The Englishman Jonathan Holt Titcomb (1819-1887) was the first Anglican bishop of Rangoon, Burma (today Yangon, Myanmar). Titcomb was consecrated bishop in 1877, and fervently spread the Gospel for five years in Burma. In 1881 he unfortunately fell over a cliff in the Karen hills, and had to retire from the bishopric in 1882 due to ill-health. Back in England, Titcomb became a deputy for the bishop of London, and was for a while president of the Metropolitan Anglo-Israel Association.
The Rt. Rev. Bishop J.H. Titcomb
The book ‘British-Israel: How I Came to Believe It'Â was originally published in 1875 under the title ‘The Anglo-Israel Post-Bag'. The book is not an introduction to, nor an explanation of, British-Israelism, but rather a step-by-step explanation of the personal difficulties which Titcomb encountered when he himself was introduced to British-Israelism. As Titcomb writes, “You will say, then, ‘What in the world has altered you?' I will tell you. I was thinking one day over the subject - anxious to do it full justice - and really desirous of discovering truth for its own sake, without prejudice or bigotry, when it occured to my mind that it would be only fair to look at what the advocates of this Anglo-Israel Theory said respecting the state of the Ten Tribes in their captivity." (p. 15)

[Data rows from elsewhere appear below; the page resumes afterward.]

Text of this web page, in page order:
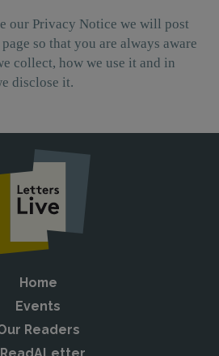
our Privacy Notice we will post
so that you are always aware
collect, how we use it and in
disclose it.
Home
Events
Readers
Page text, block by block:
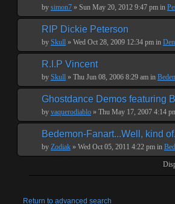
by simon7 » Sun May 20, 2012 9:47 pm in
RIP Dickie Peterson
by Skull » Wed Oct 28, 2009 12:34 pm in
R.I.P Vincent
by Skull » Thu Jun 08, 2006 8:29 am in
Ghostdance Demos featuring
by vaquerodiablo » Thu May 17, 2007 4:14
Bedemon-Fanart...Well, kind of.
by Zodiak » Wed Oct 05, 2011 4:22 pm in
Return to advanced search
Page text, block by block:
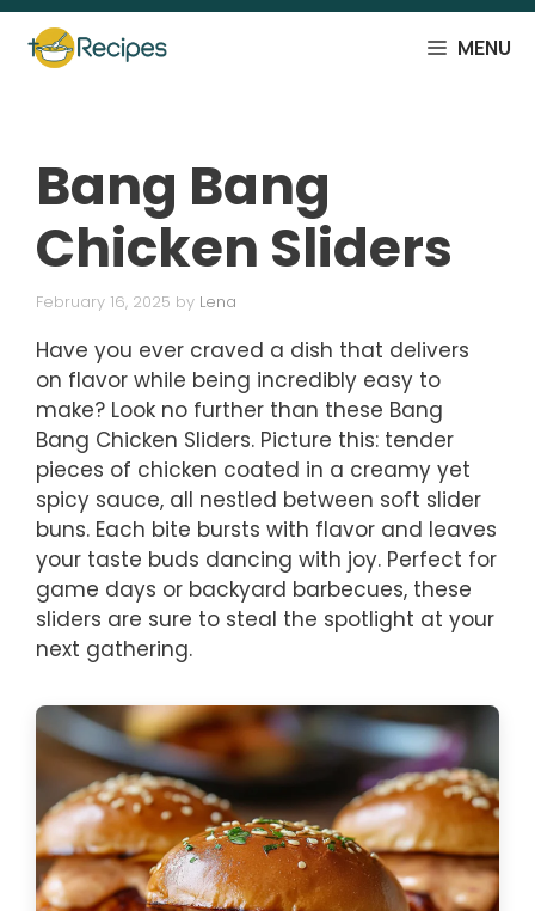
Skip
content
MENU
Bang Bang
Chicken Sliders
February 16, 2025 by Lena
Have you ever craved a dish that delivers
on flavor while being incredibly easy to
make? Look no further than these Bang
Bang Chicken Sliders. Picture this: tender
pieces of chicken coated in a creamy yet
spicy sauce, all nestled between soft slider
buns. Each bite bursts with flavor and leaves
your taste buds dancing with joy. Perfect for
game days or backyard barbecues, these
sliders are sure to steal the spotlight at your
next gathering.
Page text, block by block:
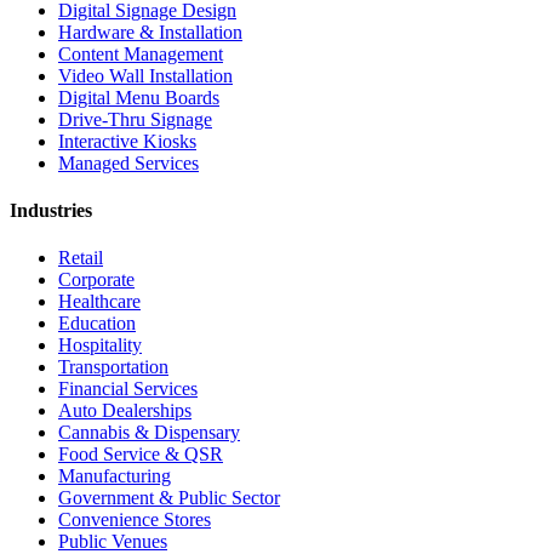
Digital Signage Design
Hardware & Installation
Content Management
Video Wall Installation
Digital Menu Boards
Drive-Thru Signage
Interactive Kiosks
Managed Services
Industries
Retail
Corporate
Healthcare
Education
Hospitality
Transportation
Financial Services
Auto Dealerships
Cannabis & Dispensary
Food Service & QSR
Manufacturing
Government & Public Sector
Convenience Stores
Public Venues
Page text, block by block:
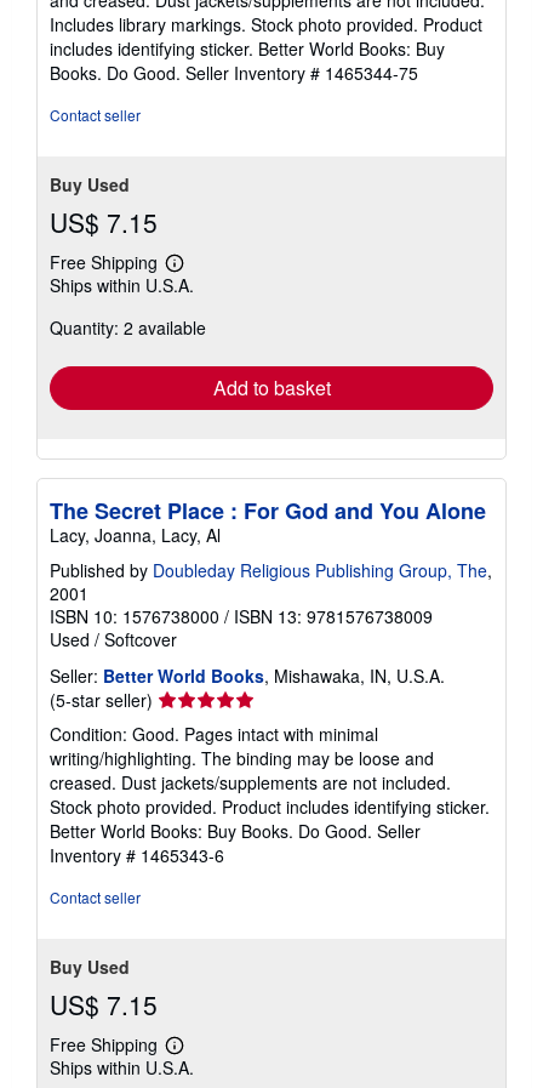
of
5
stars
Includes library markings. Stock photo provided. Product
includes identifying sticker. Better World Books: Buy
Books. Do Good. Seller Inventory # 1465344-75
Contact seller
Buy Used
US$ 7.15
Free Shipping
Learn
more
shipping
Ships within U.S.A.
Quantity: 2 available
Add to basket
The Secret Place : For God and You Alone
Lacy, Joanna, Lacy, Al
Published by Doubleday Religious Publishing Group, The,
2001
ISBN 10: 1576738000 / ISBN 13: 9781576738009
Used / Softcover
Seller: Better World Books, Mishawaka, IN, U.S.A.
(5-star seller) Seller
rating
5
out
of
5
stars
Condition: Good. Pages intact with minimal
writing/highlighting. The binding may be loose and
creased. Dust jackets/supplements are not included.
Stock photo provided. Product includes identifying sticker.
Better World Books: Buy Books. Do Good. Seller
Inventory # 1465343-6
Contact seller
Buy Used
US$ 7.15
Free Shipping
Learn
more
Ships within U.S.A.
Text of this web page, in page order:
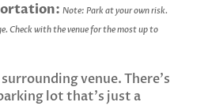
Note: Park at your own risk.
Check with the venue for the most up to
venue. There’s
lot that’s just a
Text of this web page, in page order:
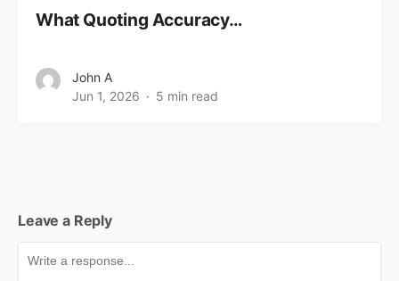
What Quoting Accuracy…
John A
Jun 1, 2026
5 min read
Leave a Reply
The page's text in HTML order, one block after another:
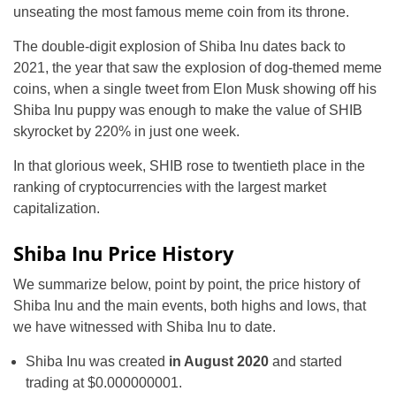
unseating the most famous meme coin from its throne.
The double-digit explosion of Shiba Inu dates back to
2021, the year that saw the explosion of dog-themed meme
coins, when a single tweet from Elon Musk showing off his
Shiba Inu puppy was enough to make the value of SHIB
skyrocket by 220% in just one week.
In that glorious week, SHIB rose to twentieth place in the
ranking of cryptocurrencies with the largest market
capitalization.
Shiba Inu Price History
We summarize below, point by point, the price history of
Shiba Inu and the main events, both highs and lows, that
we have witnessed with Shiba Inu to date.
Shiba Inu was created in August 2020 and started
trading at $0.000000001.
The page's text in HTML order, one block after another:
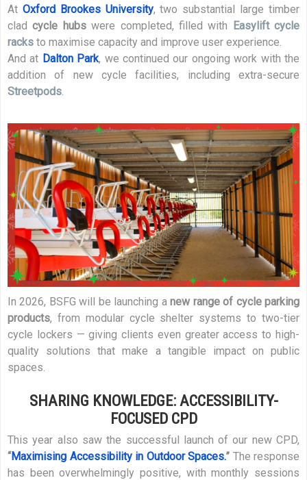
At Oxford Brookes University, two substantial large timber
cladcycle hubswere completed, filled with Easylift cycle
racks to maximise capacity and improve user experience.
And at Dalton Park, we continued our ongoing work with the
addition of new cycle facilities, including extra-secure
Streetpods
In 2026, BSFG will be launching anew range of cycle parking
products, from modular cycle shelter systems to two-tier
cycle lockers — giving clients even greater access to high-
quality solutions that make a tangible impact on public
spaces.
SHARING KNOWLEDGE: ACCESSIBILITY-
FOCUSED CPD
This year also saw the successful launch of our new CPD,
“Maximising Accessibility in Outdoor Spaces.” The response
has been overwhelmingly positive, with monthly sessions
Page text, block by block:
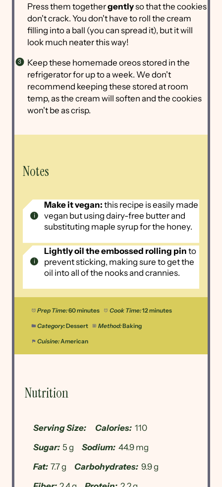
Press them togethergentlyso that the cookies
don't crack. You don't have to roll the cream
filling into a ball (you can spread it), but it will
look much neater this way!
Keep these homemade oreos stored in the
refrigerator for up to a week. We don't
recommend keeping these stored at room
temp, as the cream will soften and the cookies
won't be as crisp.
Notes
Make it vegan: this recipe is easily made
vegan but using dairy-free butter and
substituting maple syrup for the honey.
Lightly oil the embossed rolling pin to
prevent sticking, making sure to get the
oil into all of the nooks and crannies.
Prep Time:60 minutes Cook Time:12 minutes
Category:Dessert Method:Baking
Cuisine: American
Nutrition
Serving Size: Calories: 110
Sugar: 5 g Sodium: 44.9 mg
Fat: 7.7 g Carbohydrates: 9.9 g
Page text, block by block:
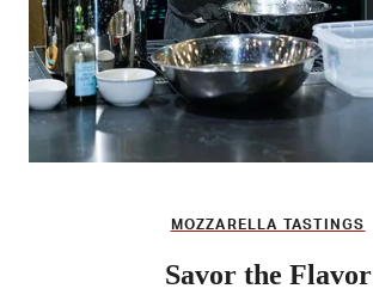
MOZZARELLA TASTINGS
Savor the Flavor
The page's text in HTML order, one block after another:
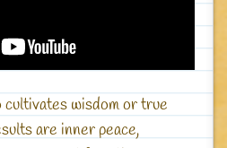
cultivates wisdom or true
are inner peace,

Being an early and prominent British-Israelite, it must be mentioned that bishop Titcomb viewed all the Nordic, Germanic, and Anglo-Saxon peoples as the descendants of the Lost Tribes of Israel, just as the founder of British-Israelism, John Wilson, did, in ‘Our Israelitish Origin' (1840). Some later British-Israelites have followed another branch of British-Israelism as taught by Edward Hine, an Englishman of Jewish origin, who claimed that only Anglo-Saxons and Jews were Israel and Judah, respectively, but nothing of this sort is to be found in this book from 1875 by bishop Titcomb. This can be illustrated by the bishop's interpretation of Ezekiel chap. 37, concerning the future Spiritual Resurrection and Re-Union of Israel and Judah, of which he wrote that “we should have a representation of the Teutonic and Keltic races, or, at least, a large portion of them, lying in Britain, Gaul, Germany, Denmark, and Scandinavia, waiting to be collected into one nationalized mass." (p. 152)
There are many oddities in this book, but considering that it is the work of a pioneer, and also that it is a very personal testimony, it only adds to the charm of a book written at a time, 1875, when Britannia ruled the waves and the peoples of Europe were establishing themselves as masters of world-wide colonial empires.